Date and time: 14 March 2023, 13:00 – 14:00 CET
Speaker: Subhrakanti Dey, University of Uppsala
Title: A Newton-type algorithm for federated learning based on incremental Hessian eigenvector sharing

Where: Digital Futures hub, Osquars Backe 5, floor 2 at KTH main campus OR Zoom
Directions: https://www.digitalfutures.kth.se/contact/how-to-get-here/
OR
Zoom: https://kth-se.zoom.us/j/69560887455
Meeting ID: 695 6088 7455
Password: 755440

Moderator/administrator: Francisco J. Peña, frape@kth.se

Abstract: There is a growing interest in the distributed optimization framework that goes under the name of Federated Learning (FL). In particular, much attention is being turned to FL scenarios where the network is strongly heterogeneous in terms of communication resources (e.g., bandwidth) and data distribution. In these cases, communication between local machines (agents) and the central server (Master) is a main consideration.

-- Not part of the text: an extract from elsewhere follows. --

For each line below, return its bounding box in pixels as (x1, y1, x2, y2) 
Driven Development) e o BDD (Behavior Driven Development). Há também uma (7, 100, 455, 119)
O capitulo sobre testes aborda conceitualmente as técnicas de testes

In this work, we present SHED, an original communication-constrained Newton-type (NT) algorithm designed to accelerate FL in such heterogeneous scenarios. SHED is by design robust to non i.i.d. data distributions, handles heterogeneity of agents’ communication resources (CRs), only requires sporadic Hessian computations, and achieves super-linear convergence. This is possible thanks to an incremental strategy based on eigendecomposition of the local Hessian matrices, which exploits (possibly) outdated second-order information. The proposed solution is thoroughly validated on real datasets by assessing (i) the number of communication rounds required for convergence, (ii) the overall amount of data transmitted and (iii) the number of local Hessian computations. For all these metrics, the proposed approach shows superior performance against state-of-the art techniques like GIANT and FedNL.

Bio: Subhrakanti Dey received the Bachelor in Technology and Master in Technology degrees from the Department of Electronics and Electrical Communication Engineering, Indian Institute of Technology, Kharagpur, in 1991 and 1993, respectively, and the Ph.D. degree from the Department of Systems Engineering, Research School of Information Sciences and Engineering, Australian National University, Canberra, in 1996.

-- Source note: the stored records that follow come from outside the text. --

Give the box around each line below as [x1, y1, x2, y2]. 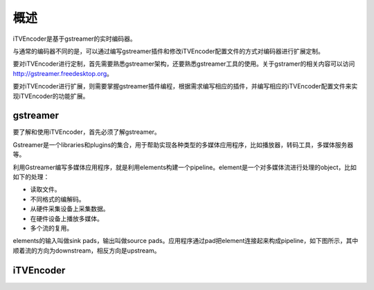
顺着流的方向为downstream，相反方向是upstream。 [12, 246, 161, 255]
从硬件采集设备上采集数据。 [30, 204, 109, 213]
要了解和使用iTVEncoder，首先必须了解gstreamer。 [12, 128, 161, 136]
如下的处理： [12, 173, 50, 181]
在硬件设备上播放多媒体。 [30, 214, 103, 222]
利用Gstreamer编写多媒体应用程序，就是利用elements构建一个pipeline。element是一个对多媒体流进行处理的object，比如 [12, 163, 357, 171]
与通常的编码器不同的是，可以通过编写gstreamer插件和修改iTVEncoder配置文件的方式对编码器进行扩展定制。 [12, 47, 325, 55]
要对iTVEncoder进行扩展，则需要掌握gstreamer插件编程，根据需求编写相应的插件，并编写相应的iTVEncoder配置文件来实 [12, 82, 358, 90]

He is currently the Head of Division of Signals and Systems and Professor of Signal Processing at Uppsala University. Prior to this, he was with the National University of Ireland, Maynooth, Ireland, during 2018-2022, while being on leave of absence from Uppsala. He was also a Professor with the Department of Electrical and Electronic Engineering, University of Melbourne, Parkville, Australia, from 2000 until 2013.  From  1995 to 2000,  he held a number of  postdoctoral positions  with the Department of Systems Engineering, Australian National University, and the Institute for Systems Research, University of Maryland, College Park.

His current research interests include wireless communications and networks, signal processing for sensor networks, networked control systems, and distributed optimization and learning over networks.

Professor Dey currently serves on the Editorial Board of IEEE Control Systems Letters (Senior Editor), IEEE Transactions on Control of Network Systems, (Senior Editor) and IEEE Transactions on Wireless Communications (Editor), and Automatica (Assoc. Editor). He was also an Associate Editor for IEEE Transactions on Signal Processing, (2007-2010, 2014-2018), IEEE Transactions on Automatic Control, (2004-2007) and Elsevier Systems and Control Letters (2003-2013).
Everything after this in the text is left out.